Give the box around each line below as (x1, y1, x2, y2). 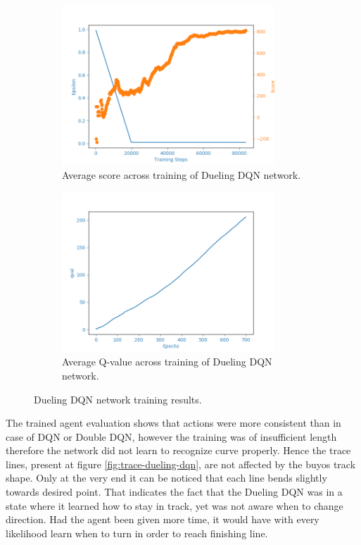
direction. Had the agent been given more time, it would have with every (6, 512, 319, 527)
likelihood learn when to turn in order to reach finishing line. (6, 525, 268, 540)
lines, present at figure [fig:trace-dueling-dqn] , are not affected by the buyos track (6, 456, 356, 471)
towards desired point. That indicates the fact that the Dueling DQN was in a (6, 484, 343, 499)
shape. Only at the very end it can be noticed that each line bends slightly (6, 470, 327, 485)
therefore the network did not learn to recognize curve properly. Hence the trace (6, 443, 351, 458)
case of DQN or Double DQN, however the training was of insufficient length (6, 429, 337, 444)
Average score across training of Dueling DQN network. (62, 168, 301, 182)
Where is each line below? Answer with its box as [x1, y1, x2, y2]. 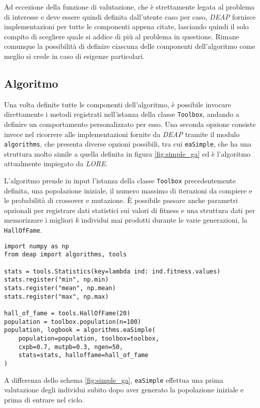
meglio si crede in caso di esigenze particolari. [4, 50, 145, 61]
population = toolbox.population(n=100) [4, 318, 142, 325]
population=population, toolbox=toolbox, [18, 334, 159, 342]
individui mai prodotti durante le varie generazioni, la [81, 215, 247, 225]
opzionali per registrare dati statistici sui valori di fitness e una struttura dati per [4, 205, 255, 215]
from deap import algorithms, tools [4, 251, 127, 258]
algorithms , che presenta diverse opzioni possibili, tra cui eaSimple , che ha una [4, 139, 251, 149]
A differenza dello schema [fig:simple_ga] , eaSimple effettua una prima [4, 374, 224, 385]
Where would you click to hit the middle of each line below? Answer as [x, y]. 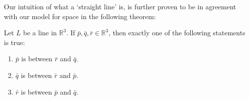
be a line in [40, 33]
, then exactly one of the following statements [177, 33]
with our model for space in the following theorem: [80, 16]
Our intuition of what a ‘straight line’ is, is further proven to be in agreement [120, 6]
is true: [14, 42]
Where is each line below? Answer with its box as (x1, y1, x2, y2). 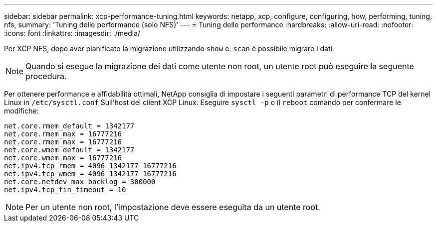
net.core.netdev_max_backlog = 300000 (4, 178, 156, 186)
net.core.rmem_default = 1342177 (4, 122, 135, 130)
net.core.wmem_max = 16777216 (4, 154, 122, 162)
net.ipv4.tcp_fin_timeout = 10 (4, 186, 126, 194)
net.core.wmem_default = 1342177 (4, 146, 135, 154)
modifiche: (4, 107, 39, 115)
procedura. (25, 71, 67, 81)
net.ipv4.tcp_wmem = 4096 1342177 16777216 (4, 170, 177, 178)
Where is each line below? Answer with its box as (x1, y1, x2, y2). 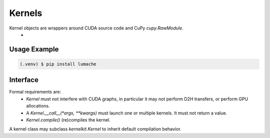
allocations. (26, 103, 50, 109)
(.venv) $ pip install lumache (19, 61, 97, 67)
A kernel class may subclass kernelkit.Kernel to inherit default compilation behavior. (9, 126, 182, 132)
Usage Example (9, 45, 59, 53)
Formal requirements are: (9, 89, 61, 95)
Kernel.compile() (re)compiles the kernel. (26, 117, 110, 122)
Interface (9, 75, 38, 84)
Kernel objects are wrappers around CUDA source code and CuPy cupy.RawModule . (9, 25, 183, 31)
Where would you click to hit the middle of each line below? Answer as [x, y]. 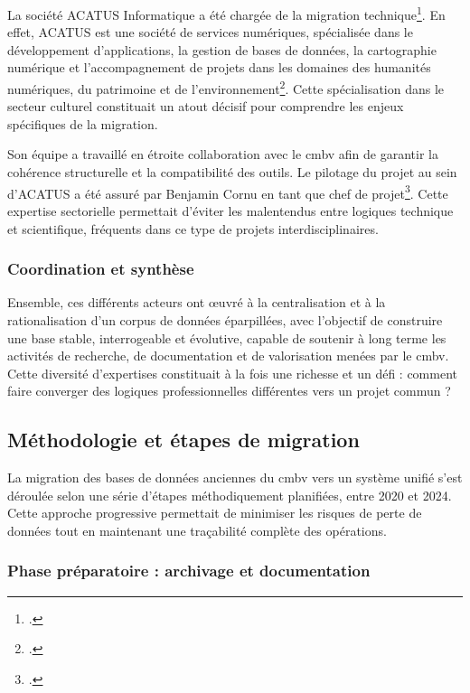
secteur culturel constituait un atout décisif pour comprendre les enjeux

_TRY IT_: Your response should reproduce the entire listing verbatim, minus the pictures.

_TASK OUTPUT_:
Give the box around each line below as (x1, y1, x2, y2). 
direction. Had the agent been given more time, it would have with every (6, 512, 319, 527)
likelihood learn when to turn in order to reach finishing line. (6, 525, 268, 540)
lines, present at figure [fig:trace-dueling-dqn] , are not affected by the buyos track (6, 456, 356, 471)
towards desired point. That indicates the fact that the Dueling DQN was in a (6, 484, 343, 499)
shape. Only at the very end it can be noticed that each line bends slightly (6, 470, 327, 485)
therefore the network did not learn to recognize curve properly. Hence the trace (6, 443, 351, 458)
case of DQN or Double DQN, however the training was of insufficient length (6, 429, 337, 444)
Average score across training of Dueling DQN network. (62, 168, 301, 182)
Where is each line below? Answer with its box as [x1, y1, x2, y2]. 
meglio si crede in caso di esigenze particolari. [4, 50, 145, 61]
population = toolbox.population(n=100) [4, 318, 142, 325]
population=population, toolbox=toolbox, [18, 334, 159, 342]
individui mai prodotti durante le varie generazioni, la [81, 215, 247, 225]
opzionali per registrare dati statistici sui valori di fitness e una struttura dati per [4, 205, 255, 215]
from deap import algorithms, tools [4, 251, 127, 258]
algorithms , che presenta diverse opzioni possibili, tra cui eaSimple , che ha una [4, 139, 251, 149]
A differenza dello schema [fig:simple_ga] , eaSimple effettua una prima [4, 374, 224, 385]
Where would you click to hit the middle of each line below? Answer as [x, y]. 
be a line in [40, 33]
, then exactly one of the following statements [177, 33]
with our model for space in the following theorem: [80, 16]
Our intuition of what a ‘straight line’ is, is further proven to be in agreement [120, 6]
is true: [14, 42]
Where is each line below? Answer with its box as (x1, y1, x2, y2). 
net.core.netdev_max_backlog = 300000 (4, 178, 156, 186)
net.core.rmem_default = 1342177 (4, 122, 135, 130)
net.core.wmem_max = 16777216 (4, 154, 122, 162)
net.ipv4.tcp_fin_timeout = 10 (4, 186, 126, 194)
net.core.wmem_default = 1342177 (4, 146, 135, 154)
modifiche: (4, 107, 39, 115)
procedura. (25, 71, 67, 81)
net.ipv4.tcp_wmem = 4096 1342177 16777216 (4, 170, 177, 178)
Where is each line below? Answer with its box as (x1, y1, x2, y2). 
allocations. (26, 103, 50, 109)
(.venv) $ pip install lumache (19, 61, 97, 67)
A kernel class may subclass kernelkit.Kernel to inherit default compilation behavior. (9, 126, 182, 132)
Usage Example (9, 45, 59, 53)
Formal requirements are: (9, 89, 61, 95)
Kernel.compile() (re)compiles the kernel. (26, 117, 110, 122)
Interface (9, 75, 38, 84)
Kernel objects are wrappers around CUDA source code and CuPy cupy.RawModule . (9, 25, 183, 31)
Where would you click to hit the middle of each line below? Answer as [x, y]. 
secteur culturel constituait un atout décisif pour comprendre les enjeux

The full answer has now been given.